If the functions you want to measure will always be synchronous there's really no need to involve promises.

Since the function you want to test takes parameters you it's best to to wrap it in an arrow function in order to be able to call it with another context and not have to manage it's parameters yourself.

Something simple like this will do just fine.

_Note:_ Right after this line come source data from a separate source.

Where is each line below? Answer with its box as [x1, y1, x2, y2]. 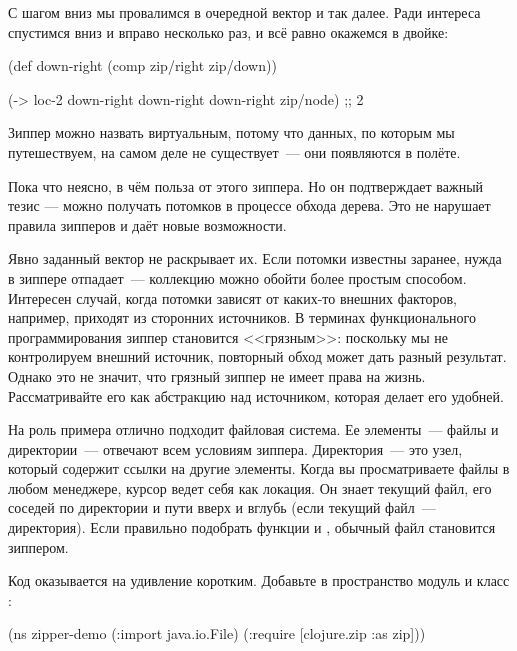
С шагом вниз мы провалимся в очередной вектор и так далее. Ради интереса [8, 2, 481, 22]
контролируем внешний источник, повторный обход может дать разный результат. [8, 346, 507, 367]
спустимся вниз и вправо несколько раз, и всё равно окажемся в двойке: [8, 21, 449, 42]
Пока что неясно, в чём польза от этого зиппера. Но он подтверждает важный [8, 175, 484, 196]
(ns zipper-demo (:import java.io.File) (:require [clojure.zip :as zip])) [8, 623, 426, 644]
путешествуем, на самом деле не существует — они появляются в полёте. [8, 141, 461, 162]
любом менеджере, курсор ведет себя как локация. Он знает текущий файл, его [8, 477, 492, 498]
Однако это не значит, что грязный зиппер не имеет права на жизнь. [8, 365, 426, 386]
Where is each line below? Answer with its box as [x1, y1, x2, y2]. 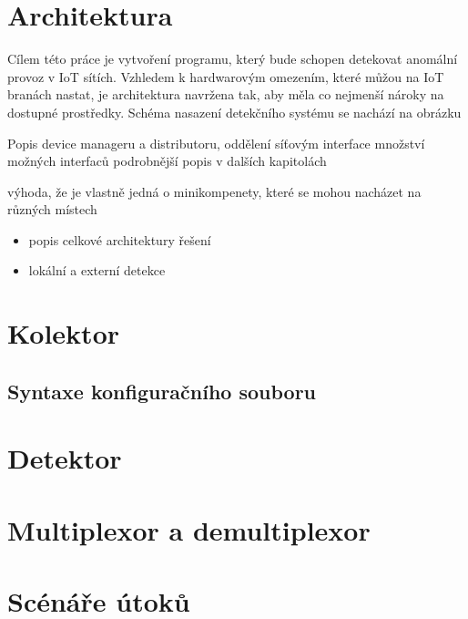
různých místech [7, 200, 97, 219]
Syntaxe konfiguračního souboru [7, 377, 317, 405]
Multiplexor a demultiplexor [7, 511, 371, 548]
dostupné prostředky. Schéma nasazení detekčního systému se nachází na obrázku [7, 102, 462, 121]
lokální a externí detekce [28, 261, 166, 280]
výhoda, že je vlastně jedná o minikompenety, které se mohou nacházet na [7, 181, 422, 201]
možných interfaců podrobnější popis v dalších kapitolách [7, 151, 327, 170]
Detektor [7, 439, 122, 477]

function measure(fn: () => void): number {
    let start = performance.now();
    fn();
    return performance.now() - start;
}

function longRunningFunction(n: number) {
    for (let i = 0; i < n; i++) {
        console.log(i);
    }
}

let duration = measure(() => {
    longRunningFunction(100);
});

console.log(`took ${duration} ms`);

If you want to measure the time it takes an async function (if it returns a promise) to resolve you can easily change the code to something like this:

function measurePromise(fn: () => Promise<any>): Promise<number> {
    let onPromiseDone = () => performance.now() - start;

    let start = performance.now();
    return fn().then(onPromiseDone, onPromiseDone);
}

function longPromise(delay: number) {
    return new Promise<string>((resolve) => {
        setTimeout(() => {
            resolve('Done');
        }, delay);
    });
}

measurePromise(() => longPromise(300))
    .then((duration) => {
        console.log(`promise took ${duration} ms`);
    });

Note: This solution uses the ES6 Promise, if you are using something else you might have to adapt it but the logic should be the same.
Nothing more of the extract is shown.